[WHAT YOU NEED TO DO]: The records below are to be set down again exactly, with the pictures left out.
*** DATA FOR THE TASK Section Begins ***
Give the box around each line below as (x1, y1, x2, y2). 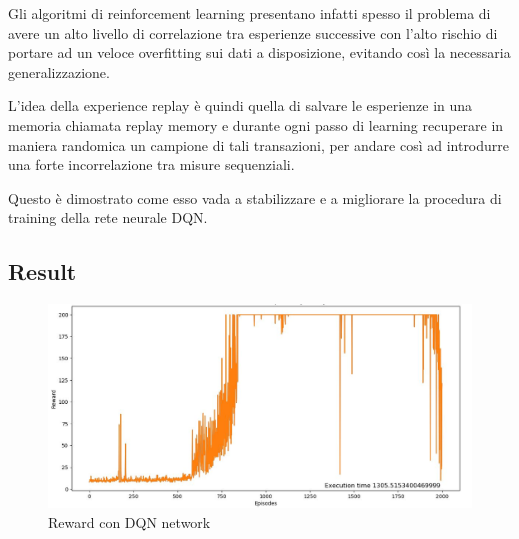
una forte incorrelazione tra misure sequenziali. (8, 154, 295, 175)
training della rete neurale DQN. (8, 207, 208, 228)
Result (8, 256, 77, 287)
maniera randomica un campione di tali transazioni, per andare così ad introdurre (8, 134, 510, 155)
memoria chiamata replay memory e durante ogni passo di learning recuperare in (8, 114, 504, 135)
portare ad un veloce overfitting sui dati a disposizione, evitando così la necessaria (8, 42, 511, 63)
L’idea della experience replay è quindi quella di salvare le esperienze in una (8, 95, 473, 116)
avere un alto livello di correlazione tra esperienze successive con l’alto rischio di (8, 22, 498, 43)
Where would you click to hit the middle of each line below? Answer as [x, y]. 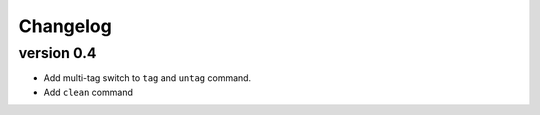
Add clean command [88, 92]
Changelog [65, 26]
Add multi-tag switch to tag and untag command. [147, 78]
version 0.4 [57, 53]
*** DATA FOR THE TASK Section Ends ***
[OUTPUT FOR THIS TASK]:
Give the box around each line below as (x1, y1, x2, y2). 
una forte incorrelazione tra misure sequenziali. (8, 154, 295, 175)
training della rete neurale DQN. (8, 207, 208, 228)
Result (8, 256, 77, 287)
maniera randomica un campione di tali transazioni, per andare così ad introdurre (8, 134, 510, 155)
memoria chiamata replay memory e durante ogni passo di learning recuperare in (8, 114, 504, 135)
portare ad un veloce overfitting sui dati a disposizione, evitando così la necessaria (8, 42, 511, 63)
L’idea della experience replay è quindi quella di salvare le esperienze in una (8, 95, 473, 116)
avere un alto livello di correlazione tra esperienze successive con l’alto rischio di (8, 22, 498, 43)
Where would you click to hit the middle of each line below? Answer as [x, y]. 
Add clean command [88, 92]
Changelog [65, 26]
Add multi-tag switch to tag and untag command. [147, 78]
version 0.4 [57, 53]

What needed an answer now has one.